Creating a sustainable future stretches beyond conserving our environment. Supporting social initiatives through community projects also promotes sustainability by future-proofing local organisations to that can be enjoyed for generations to come.

Since the age of 12, I have been a member of my local community angling association. Sayces Pit, my local fishing pond, has been an area of never-ending wildlife, conservation, and peacefulness for generations, with an angling history stretching back to 1928.

Through my early teenage years, I had been unaware of the amount of hard work and passion that goes into ensuring the pond is safe, stocked, and fit for purpose for members to enjoy all season round. Season after season would go by, and the pond’s surroundings would seemingly never change. Unbeknownst to me, every weekend of the closed season, committee members were upgrading, refurbishing, and conserving the area so members like me could enjoy it all year round.

As time moves forward and people get older, however, the closed-season amendments have gotten gradually more difficult. As a close-knit association, the committee relies heavily on members to help with these amendments and refurbishments to the facilities. However, the demographic for the association members and committee is now typically concessions, which ends up having limitations to how much progress can be made each year.

This year, the closed-season work parties consisted of cutting back overgrown trees to bring more sunlight into the pond, cutting back bushes from the paths, clearing debris from the water, and spreading 20 tonnes of stone on all pegs to raise the level of the fishing bank, ensuring they are easily accessible and safer.

Cutting back trees is something that happens on a bi-yearly basis as nature at the pond has everything it needs to bloom at a rapid rate. It happens with the notion that they will continue to grow back until they need managing once again.

Moving 20 tonnes of stone was a little bit more grueling. It took eight people, seven hours, four wheelbarrows, two shovels, and two rakes to move the load from the roadside, up the alley, through the gate, and round the pond to each peg. A long, non-stop, hot day, made better by the transformation of the fishing bank that I know will be benefitted by so many of the local fishing community.

For an association that has taught me so much, from patience and dedication to respecting my environment, it feels good to be able to give back. A picturesque pond that is well-affiliated, private, safe, tidy, and brimming with fish has a positive social impact on all members of the local fishing community, young and old. This year’s closed season of weekend volunteering has given me an extra sense of pride and purpose knowing the benefits my peers will enjoy.

It’s a feeling that never gets tiring and it’s great to be able to give back to the same people who had such a positive impact on my own development.
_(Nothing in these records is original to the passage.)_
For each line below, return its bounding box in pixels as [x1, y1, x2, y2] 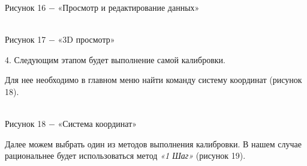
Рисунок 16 [5, 1, 46, 13]
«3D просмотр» [58, 33, 115, 46]
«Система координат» [58, 117, 137, 130]
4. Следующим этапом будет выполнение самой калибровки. [5, 53, 225, 66]
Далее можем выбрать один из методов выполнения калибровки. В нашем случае [5, 137, 302, 150]
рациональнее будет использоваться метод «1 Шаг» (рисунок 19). [5, 149, 246, 162]
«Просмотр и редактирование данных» [58, 1, 200, 13]
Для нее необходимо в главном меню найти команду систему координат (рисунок [5, 73, 302, 86]
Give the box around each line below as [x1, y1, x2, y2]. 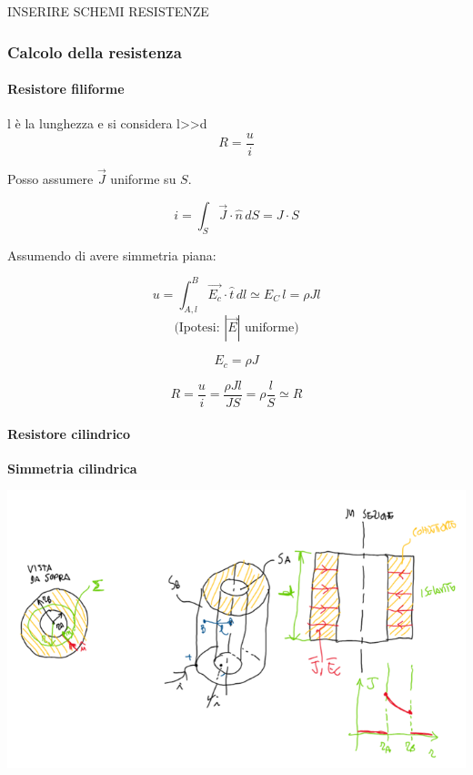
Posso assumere [7, 169, 94, 189]
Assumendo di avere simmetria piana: [7, 245, 216, 264]
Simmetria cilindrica [7, 458, 137, 477]
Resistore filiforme [7, 79, 125, 98]
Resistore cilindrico [7, 423, 131, 443]
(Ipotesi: [174, 321, 220, 335]
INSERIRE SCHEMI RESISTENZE [7, 2, 209, 20]
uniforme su [110, 169, 176, 189]
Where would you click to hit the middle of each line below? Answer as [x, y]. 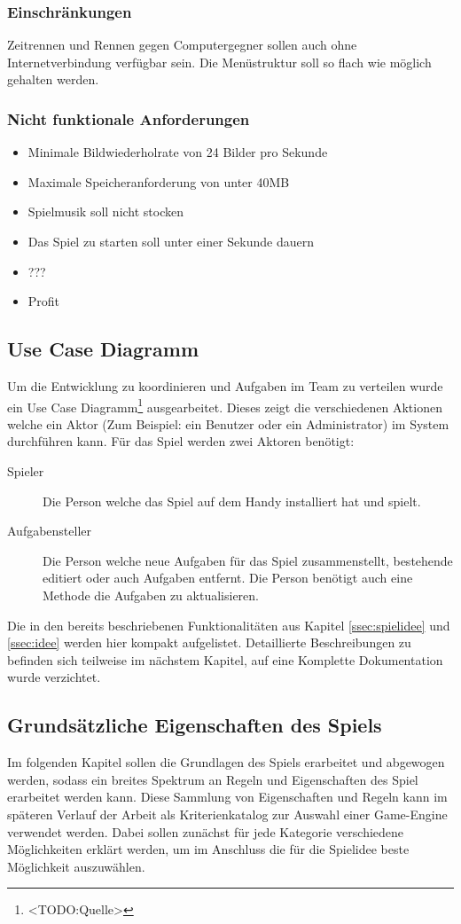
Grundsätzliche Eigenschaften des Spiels [195, 725]
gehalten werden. [53, 79]
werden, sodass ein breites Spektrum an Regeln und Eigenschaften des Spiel [213, 779]
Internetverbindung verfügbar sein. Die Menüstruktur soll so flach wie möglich [219, 62]
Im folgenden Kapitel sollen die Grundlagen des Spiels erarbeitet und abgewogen [226, 762]
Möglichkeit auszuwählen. [76, 866]
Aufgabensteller [50, 531]
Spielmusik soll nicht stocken [106, 211]
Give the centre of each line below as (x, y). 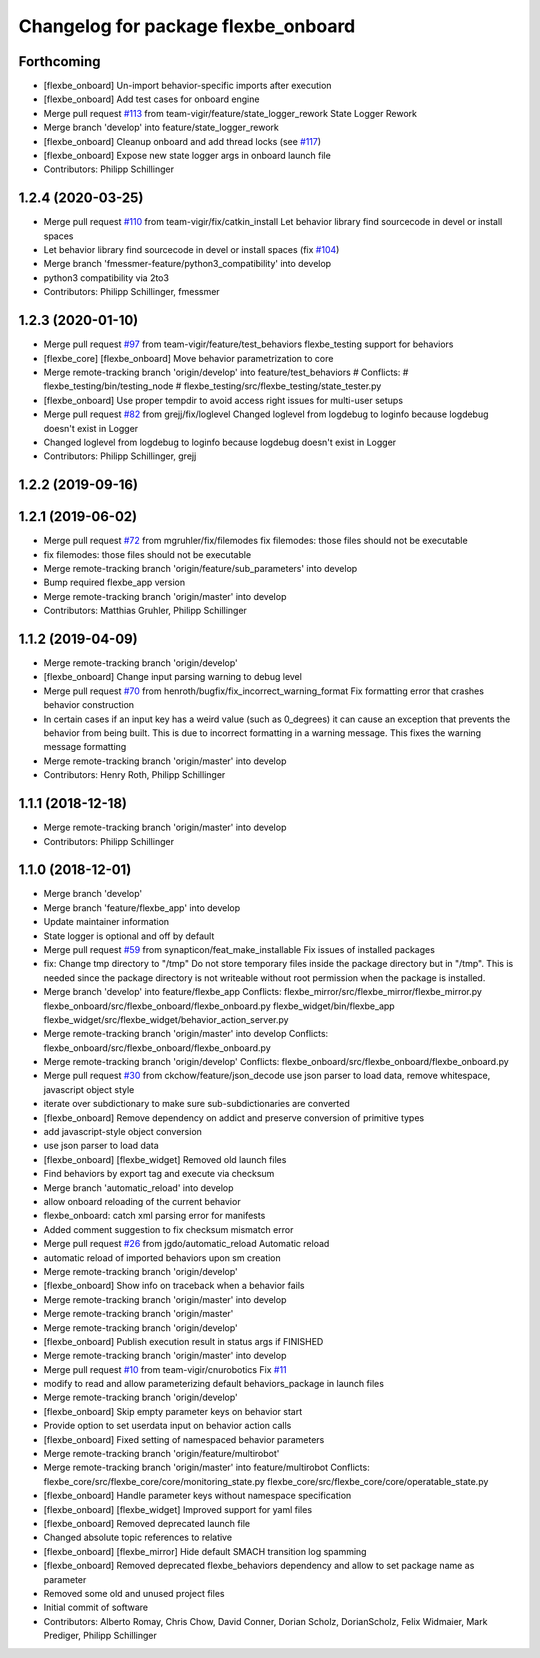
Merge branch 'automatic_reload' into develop (138, 1187)
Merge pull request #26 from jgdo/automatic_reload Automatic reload (186, 1244)
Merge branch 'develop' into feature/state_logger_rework (161, 127)
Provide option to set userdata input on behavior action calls (167, 1426)
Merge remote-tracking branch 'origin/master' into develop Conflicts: (186, 1034)
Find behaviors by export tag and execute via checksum (159, 1174)
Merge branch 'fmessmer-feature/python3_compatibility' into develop (187, 264)
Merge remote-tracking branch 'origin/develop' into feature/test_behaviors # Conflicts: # (226, 372)
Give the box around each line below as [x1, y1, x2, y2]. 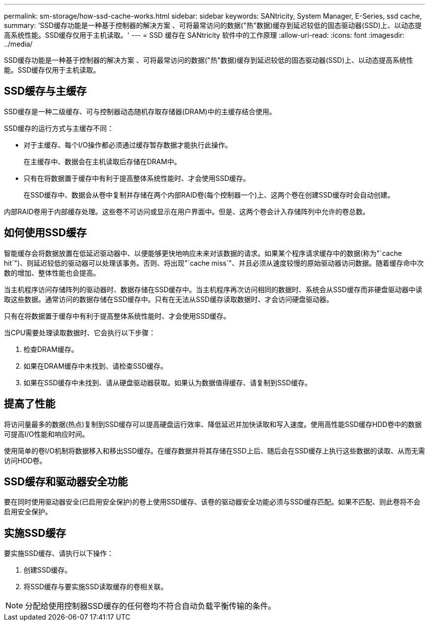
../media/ [4, 40, 33, 48]
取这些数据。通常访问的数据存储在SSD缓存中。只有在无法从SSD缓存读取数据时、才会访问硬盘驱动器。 [4, 295, 334, 303]
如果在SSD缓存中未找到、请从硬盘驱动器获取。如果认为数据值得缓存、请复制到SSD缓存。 [24, 378, 312, 387]
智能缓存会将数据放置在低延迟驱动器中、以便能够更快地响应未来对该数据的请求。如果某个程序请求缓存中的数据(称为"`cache [4, 249, 402, 257]
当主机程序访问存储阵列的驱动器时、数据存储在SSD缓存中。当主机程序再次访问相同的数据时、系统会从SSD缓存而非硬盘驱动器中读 [4, 285, 423, 294]
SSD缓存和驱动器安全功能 [4, 475, 128, 488]
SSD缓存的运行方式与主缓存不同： [4, 124, 114, 132]
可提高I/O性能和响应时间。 [4, 429, 89, 438]
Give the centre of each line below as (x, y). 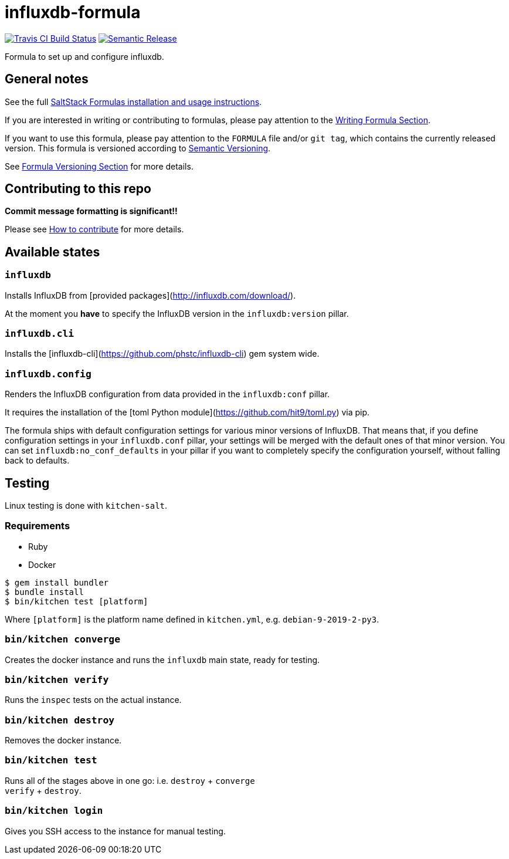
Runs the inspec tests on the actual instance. (93, 700)
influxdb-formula (73, 12)
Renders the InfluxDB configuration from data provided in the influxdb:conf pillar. (167, 394)
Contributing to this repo (78, 189)
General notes (47, 79)
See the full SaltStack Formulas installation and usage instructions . (133, 102)
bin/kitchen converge (62, 640)
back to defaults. (37, 461)

Raising the level of the bank

Building on my personal volunteering journey, I organised a day of volunteering with Positive Planet. Together, we embarked on a rewarding adventure, transforming a barren plot into a community garden for our friends at Lakeside Community Interest Company. The transformation included pegging down weed membrane and spreading wood chip bark across the site, as well as building, transporting, and filling several planters, ready for sowing.

Witnessing the positive impact we made in such a short span of time left us all in awe. As the day drew to a close, we couldn’t help but beam with pride, each member of our team wearing a satisfied smile that lingered for the rest of week!

Plans are already in place for what we can do next as a team!